# $f(x)=x^2-3x-2$ for $x\ge3$. how to find point of intersection of $f^{-1}(x)$ and $g(x)=x-3$?

We have $$f(x)=x^2-3x-2$$ where $$x\ge3$$. graph of two functions $$y=f^{-1}(x)$$ and $$g(x)=x-3$$ intersect each other at the point $$A$$. What is the distance from the point $$A$$ to the origin?

$$1)\sqrt{74}\qquad\qquad\qquad2)\sqrt{69}\qquad\qquad\qquad3)\sqrt{89}\qquad\qquad\qquad4)\sqrt{97}$$

It is a problem from a timed exam, so I am looking for the fastest answers.

One approach is completing the square of $$x^2-3x-2$$ then find $$f^{-1}(x)$$ and equate it with $$g(x)=x-3$$, but since completing the square containing some fractions it seems not a good idea to solve the problem quickly.

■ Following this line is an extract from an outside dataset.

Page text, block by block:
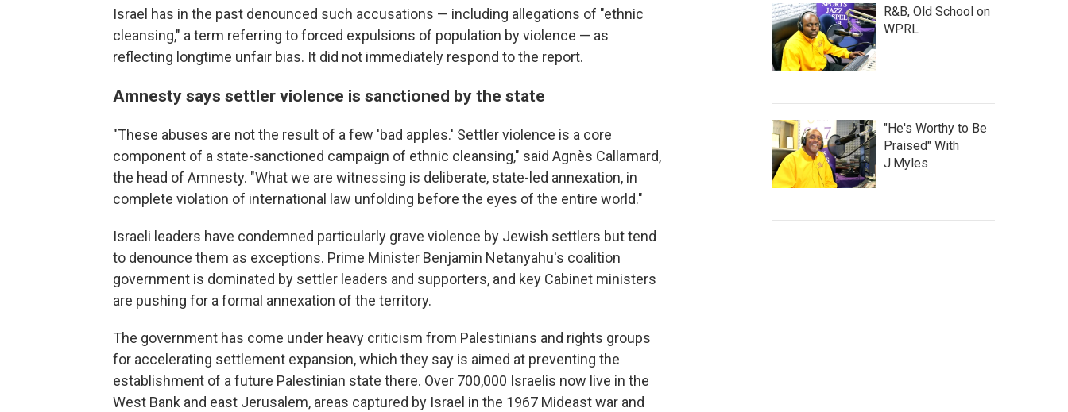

Another approach: I noticed that $$f(x)$$ and $$y=x$$ intersect each other at the same point(s) as $$f^{-1}(x)$$ intersects $$y=x$$ (because $$f$$ and $$f^{-1}$$ are symmetrical along $$y=x$$) so we can find the points of intersections of $$f^{-1}(x)$$ and $$y=x$$ by solving the equation $$x^2-3x-2=x$$, but I can't make a connection between those points and points of intersections of $$f^{-1}(x)$$ and $$y=x\color{red}{-3}$$.

The inverse function is given by $$y$$ where $$x=y^2-3y-2$$ (just swap the x and the y).
Line is $$y=x-3$$
Write that as $$x=y+3$$ and equate the two;
$$y^2-3y-2=y+3$$